* Records drawn from a dataset
════════════════

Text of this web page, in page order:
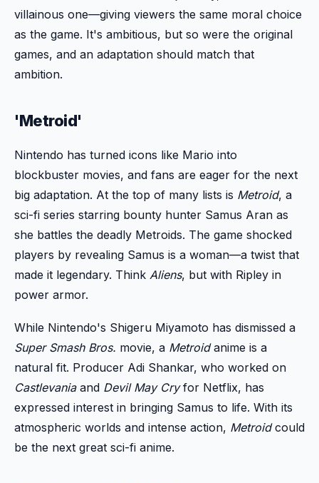
villainous one—giving viewers the same moral choice
as the game. It's ambitious, but so were the original
games, and an adaptation should match that
ambition.
'Metroid'
Nintendo has turned icons like Mario into
blockbuster movies, and fans are eager for the next
big adaptation. At the top of many lists is Metroid, a
sci-fi series starring bounty hunter Samus Aran as
she battles the deadly Metroids. The game shocked
players by revealing Samus is a woman—a twist that
made it legendary. Think Aliens, but with Ripley in
power armor.
While Nintendo's Shigeru Miyamoto has dismissed a
Super Smash Bros. movie, a Metroidanime is a
natural fit. Producer Adi Shankar, who worked on
Castlevaniaand Devil May Cryfor Netflix, has
expressed interest in bringing Samus to life. With its
atmospheric worlds and intense action, Metroidcould
be the next great sci-fi anime.
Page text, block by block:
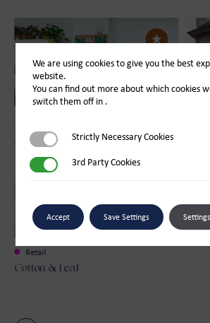
Retail
Cotton & Leaf
We are using cookies to give you the best
website.
You can find out more about which cookies
switch them off in .
Strictly Necessary Cookies
Strictly Necessary Cookies
3rd Party Cookies3rd Party Cookies
Accept Save Settings Settings
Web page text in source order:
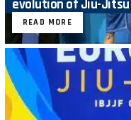
evolution of Jiu-Jitsu
READ MORE
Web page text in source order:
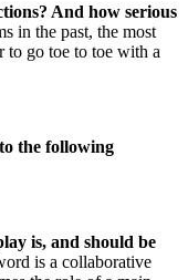
And how serious
in the past, the most
to go toe to toe with a
the following
is, and should be
is a collaborative
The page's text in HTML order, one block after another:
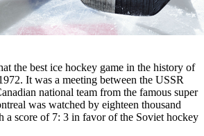
the best ice hockey game in the history of
It was a meeting between the USSR
national team from the famous super
was watched by eighteen thousand
a score of 7: 3 in favor of the Soviet hockey
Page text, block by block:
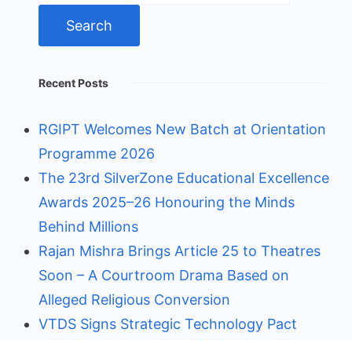
Recent Posts
RGIPT Welcomes New Batch at Orientation
Programme 2026
The 23rd SilverZone Educational Excellence
Awards 2025–26 Honouring the Minds
Behind Millions
Rajan Mishra Brings Article 25 to Theatres
Soon – A Courtroom Drama Based on
Alleged Religious Conversion
VTDS Signs Strategic Technology Pact
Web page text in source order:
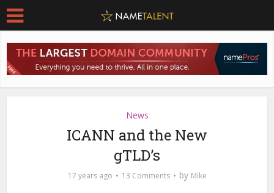
News
ICANN and the New
gTLD’s
17 years ago 13 Comments by Mike
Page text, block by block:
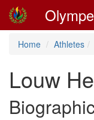
Home Athletes
Louw
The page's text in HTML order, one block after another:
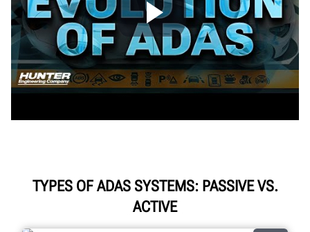
TYPES OF ADAS SYSTEMS: PASSIVE VS.
ACTIVE
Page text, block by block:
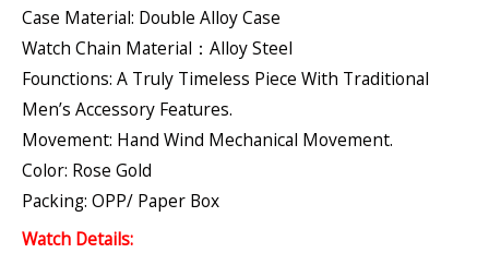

════════════════

* PROBLEM STATEMENT
Go through the entries above and write them out again exactly, images left behind.

* ANSWER TO THE PROBLEM
Text of this web page, in page order:
villainous one—giving viewers the same moral choice
as the game. It's ambitious, but so were the original
games, and an adaptation should match that
ambition.
'Metroid'
Nintendo has turned icons like Mario into
blockbuster movies, and fans are eager for the next
big adaptation. At the top of many lists is Metroid, a
sci-fi series starring bounty hunter Samus Aran as
she battles the deadly Metroids. The game shocked
players by revealing Samus is a woman—a twist that
made it legendary. Think Aliens, but with Ripley in
power armor.
While Nintendo's Shigeru Miyamoto has dismissed a
Super Smash Bros. movie, a Metroidanime is a
natural fit. Producer Adi Shankar, who worked on
Castlevaniaand Devil May Cryfor Netflix, has
expressed interest in bringing Samus to life. With its
atmospheric worlds and intense action, Metroidcould
be the next great sci-fi anime.
Page text, block by block:
Retail
Cotton & Leaf
We are using cookies to give you the best
website.
You can find out more about which cookies
switch them off in .
Strictly Necessary Cookies
Strictly Necessary Cookies
3rd Party Cookies3rd Party Cookies
Accept Save Settings Settings
Web page text in source order:
evolution of Jiu-Jitsu
READ MORE
Web page text in source order:
And how serious
in the past, the most
to go toe to toe with a
the following
is, and should be
is a collaborative
The page's text in HTML order, one block after another:
the best ice hockey game in the history of
It was a meeting between the USSR
national team from the famous super
was watched by eighteen thousand
a score of 7: 3 in favor of the Soviet hockey
Page text, block by block:
Recent Posts
RGIPT Welcomes New Batch at Orientation
Programme 2026
The 23rd SilverZone Educational Excellence
Awards 2025–26 Honouring the Minds
Behind Millions
Rajan Mishra Brings Article 25 to Theatres
Soon – A Courtroom Drama Based on
Alleged Religious Conversion
VTDS Signs Strategic Technology Pact
Web page text in source order:
News
ICANN and the New
gTLD’s
17 years ago 13 Comments by Mike
Page text, block by block:
Home Athletes
Louw
The page's text in HTML order, one block after another:
TYPES OF ADAS SYSTEMS: PASSIVE VS.
ACTIVE
Page text, block by block:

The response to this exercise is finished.